[Dataset items]

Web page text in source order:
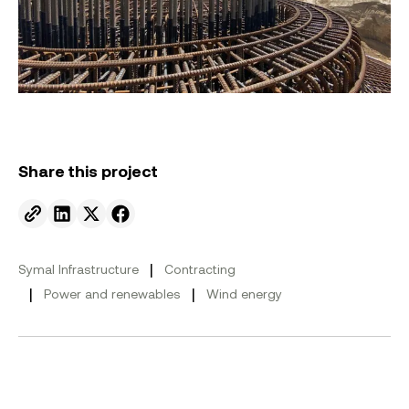
Share this project
Send to email.
Share on Linkedin.
Share on X.
Share on facebook.
Symal Infrastructure | Contracting
| Power and renewables | Wind energy
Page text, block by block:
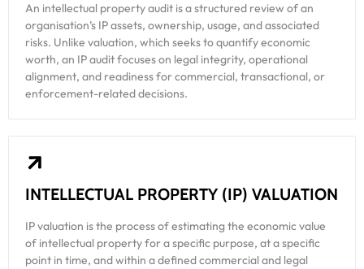
An intellectual property audit is a structured review of an
organisation’s IP assets, ownership, usage, and associated
risks. Unlike valuation, which seeks to quantify economic
worth, an IP audit focuses on legal integrity, operational
alignment, and readiness for commercial, transactional, or
enforcement-related decisions.
INTELLECTUAL PROPERTY (IP) VALUATION
IP valuation is the process of estimating the economic value
of intellectual property for a specific purpose, at a specific
point in time, and within a defined commercial and legal
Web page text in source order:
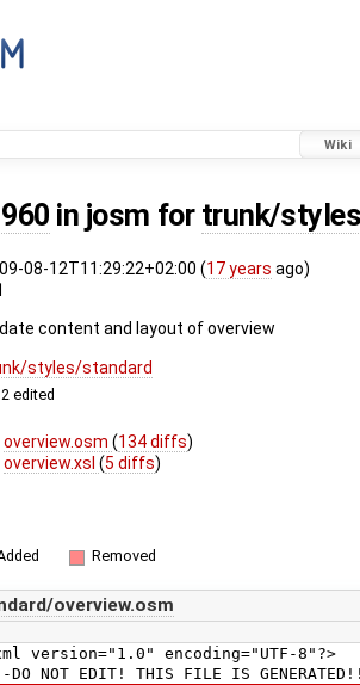
Wiki
in josm for trunk/styles
08-12T11:29:22+02:00 (17 years ago)
content and layout of overview
styles/standard
2 edited
overview.osm(134 diffs)
overview.xsl(5 diffs)
Removed
overview.osm
version="1.0" encoding="UTF-8"?>
NOT EDIT! THIS FILE IS
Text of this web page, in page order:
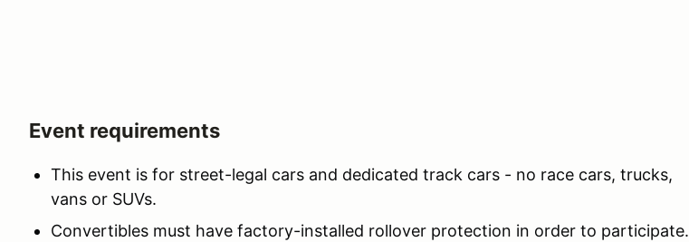
Event requirements
This event is for street-legal cars and dedicated track cars - no race cars, trucks,
vans or SUVs.
Convertibles must have factory-installed rollover protection in order to participate.

■ EXERCISE INSTRUCTIONS:
Every line above between the one containing "An intellectual property" and the one containing "styles/standard", those two included, is to be printed exactly. No pictures go into the copy.

■ SOLUTION:
An intellectual property audit is a structured review of an
organisation’s IP assets, ownership, usage, and associated
risks. Unlike valuation, which seeks to quantify economic
worth, an IP audit focuses on legal integrity, operational
alignment, and readiness for commercial, transactional, or
enforcement-related decisions.
INTELLECTUAL PROPERTY (IP) VALUATION
IP valuation is the process of estimating the economic value
of intellectual property for a specific purpose, at a specific
point in time, and within a defined commercial and legal
Web page text in source order:
Wiki
in josm for trunk/styles
08-12T11:29:22+02:00 (17 years ago)
content and layout of overview
styles/standard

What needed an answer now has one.